§ EXERCISE INSTRUCTIONS
All records must be restated word for word.

§ GIVEN RECORDS
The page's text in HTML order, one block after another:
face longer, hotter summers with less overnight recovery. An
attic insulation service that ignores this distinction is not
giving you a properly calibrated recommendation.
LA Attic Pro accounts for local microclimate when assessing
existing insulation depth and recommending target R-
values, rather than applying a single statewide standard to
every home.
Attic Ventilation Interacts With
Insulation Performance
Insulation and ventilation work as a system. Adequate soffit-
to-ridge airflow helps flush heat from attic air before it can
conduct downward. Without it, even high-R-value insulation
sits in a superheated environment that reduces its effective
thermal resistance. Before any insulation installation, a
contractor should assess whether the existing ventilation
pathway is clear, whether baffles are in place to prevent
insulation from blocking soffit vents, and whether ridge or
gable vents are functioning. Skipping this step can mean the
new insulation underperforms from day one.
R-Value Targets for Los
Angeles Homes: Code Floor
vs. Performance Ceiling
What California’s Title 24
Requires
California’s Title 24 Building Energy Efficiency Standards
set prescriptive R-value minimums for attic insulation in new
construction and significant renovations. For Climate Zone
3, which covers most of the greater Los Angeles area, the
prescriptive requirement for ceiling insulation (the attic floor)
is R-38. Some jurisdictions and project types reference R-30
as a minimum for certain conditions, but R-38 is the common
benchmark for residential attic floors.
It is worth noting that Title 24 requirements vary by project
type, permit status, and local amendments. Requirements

§ EXERCISE RESPONSE
The page's text in HTML order, one block after another:
face longer, hotter summers with less overnight recovery. An
attic insulation service that ignores this distinction is not
giving you a properly calibrated recommendation.
LA Attic Pro accounts for local microclimate when assessing
existing insulation depth and recommending target R-
values, rather than applying a single statewide standard to
every home.
Attic Ventilation Interacts With
Insulation Performance
Insulation and ventilation work as a system. Adequate soffit-
to-ridge airflow helps flush heat from attic air before it can
conduct downward. Without it, even high-R-value insulation
sits in a superheated environment that reduces its effective
thermal resistance. Before any insulation installation, a
contractor should assess whether the existing ventilation
pathway is clear, whether baffles are in place to prevent
insulation from blocking soffit vents, and whether ridge or
gable vents are functioning. Skipping this step can mean the
new insulation underperforms from day one.
R-Value Targets for Los
Angeles Homes: Code Floor
vs. Performance Ceiling
What California’s Title 24
Requires
California’s Title 24 Building Energy Efficiency Standards
set prescriptive R-value minimums for attic insulation in new
construction and significant renovations. For Climate Zone
3, which covers most of the greater Los Angeles area, the
prescriptive requirement for ceiling insulation (the attic floor)
is R-38. Some jurisdictions and project types reference R-30
as a minimum for certain conditions, but R-38 is the common
benchmark for residential attic floors.
It is worth noting that Title 24 requirements vary by project
type, permit status, and local amendments. Requirements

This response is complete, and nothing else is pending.